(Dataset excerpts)
----------

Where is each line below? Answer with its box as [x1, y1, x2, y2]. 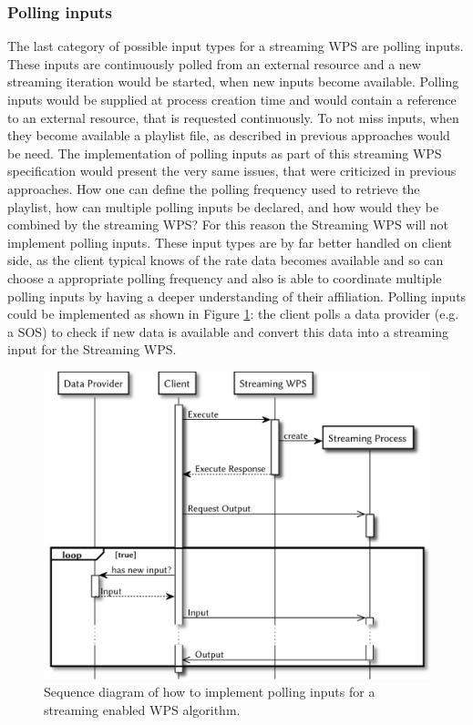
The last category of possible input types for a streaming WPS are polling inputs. [7, 36, 464, 56]
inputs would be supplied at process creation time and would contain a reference [7, 90, 457, 108]
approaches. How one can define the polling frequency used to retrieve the [7, 179, 420, 198]
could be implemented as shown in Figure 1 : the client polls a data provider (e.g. [7, 304, 459, 323]
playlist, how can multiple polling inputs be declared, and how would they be [7, 197, 439, 216]
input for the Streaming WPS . [7, 340, 177, 359]
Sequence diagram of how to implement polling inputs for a [44, 682, 375, 701]
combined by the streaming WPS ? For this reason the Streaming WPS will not [7, 215, 449, 234]
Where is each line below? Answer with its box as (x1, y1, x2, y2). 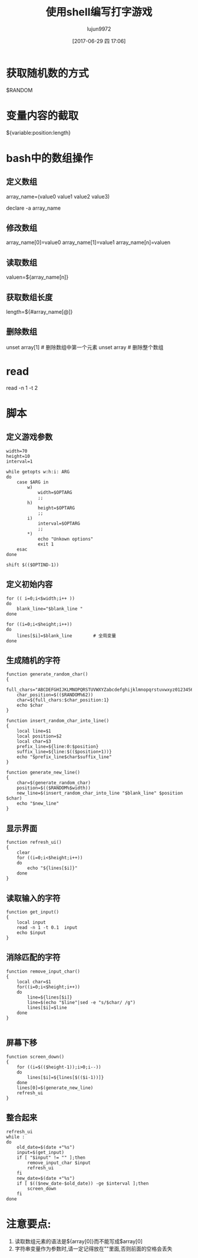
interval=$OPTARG (37, 521, 81, 526)
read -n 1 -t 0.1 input (16, 925, 78, 931)
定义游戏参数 (6, 432, 53, 442)
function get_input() (6, 909, 60, 915)
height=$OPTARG (37, 505, 75, 511)
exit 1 (37, 541, 54, 547)
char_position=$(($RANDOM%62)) (16, 692, 94, 698)
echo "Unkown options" (37, 536, 94, 542)
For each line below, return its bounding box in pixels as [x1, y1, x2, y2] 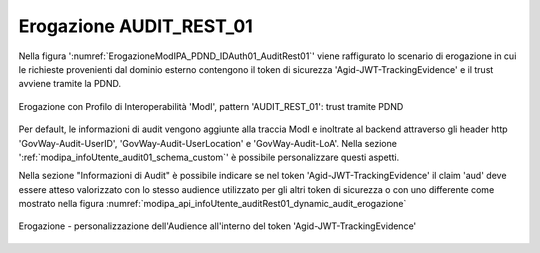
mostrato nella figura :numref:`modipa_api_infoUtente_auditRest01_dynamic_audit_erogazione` [18, 198, 407, 210]
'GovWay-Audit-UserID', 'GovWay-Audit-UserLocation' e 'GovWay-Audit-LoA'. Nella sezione [18, 137, 397, 149]
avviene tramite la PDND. [18, 78, 122, 90]
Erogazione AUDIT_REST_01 [18, 15, 254, 37]
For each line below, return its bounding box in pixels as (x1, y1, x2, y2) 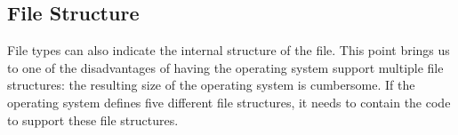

----------

**The problem**
Skipping every picture, reproduce the records word for word.

**Your response**
Where is each line below? Answer with its box as [x1, y1, x2, y2]. 
The last category of possible input types for a streaming WPS are polling inputs. [7, 36, 464, 56]
inputs would be supplied at process creation time and would contain a reference [7, 90, 457, 108]
approaches. How one can define the polling frequency used to retrieve the [7, 179, 420, 198]
could be implemented as shown in Figure 1 : the client polls a data provider (e.g. [7, 304, 459, 323]
playlist, how can multiple polling inputs be declared, and how would they be [7, 197, 439, 216]
input for the Streaming WPS . [7, 340, 177, 359]
Sequence diagram of how to implement polling inputs for a [44, 682, 375, 701]
combined by the streaming WPS ? For this reason the Streaming WPS will not [7, 215, 449, 234]
Where is each line below? Answer with its box as (x1, y1, x2, y2). 
interval=$OPTARG (37, 521, 81, 526)
read -n 1 -t 0.1 input (16, 925, 78, 931)
定义游戏参数 (6, 432, 53, 442)
function get_input() (6, 909, 60, 915)
height=$OPTARG (37, 505, 75, 511)
exit 1 (37, 541, 54, 547)
char_position=$(($RANDOM%62)) (16, 692, 94, 698)
echo "Unkown options" (37, 536, 94, 542)
For each line below, return its bounding box in pixels as [x1, y1, x2, y2] 
mostrato nella figura :numref:`modipa_api_infoUtente_auditRest01_dynamic_audit_erogazione` [18, 198, 407, 210]
'GovWay-Audit-UserID', 'GovWay-Audit-UserLocation' e 'GovWay-Audit-LoA'. Nella sezione [18, 137, 397, 149]
avviene tramite la PDND. [18, 78, 122, 90]
Erogazione AUDIT_REST_01 [18, 15, 254, 37]
For each line below, return its bounding box in pixels as (x1, y1, x2, y2) 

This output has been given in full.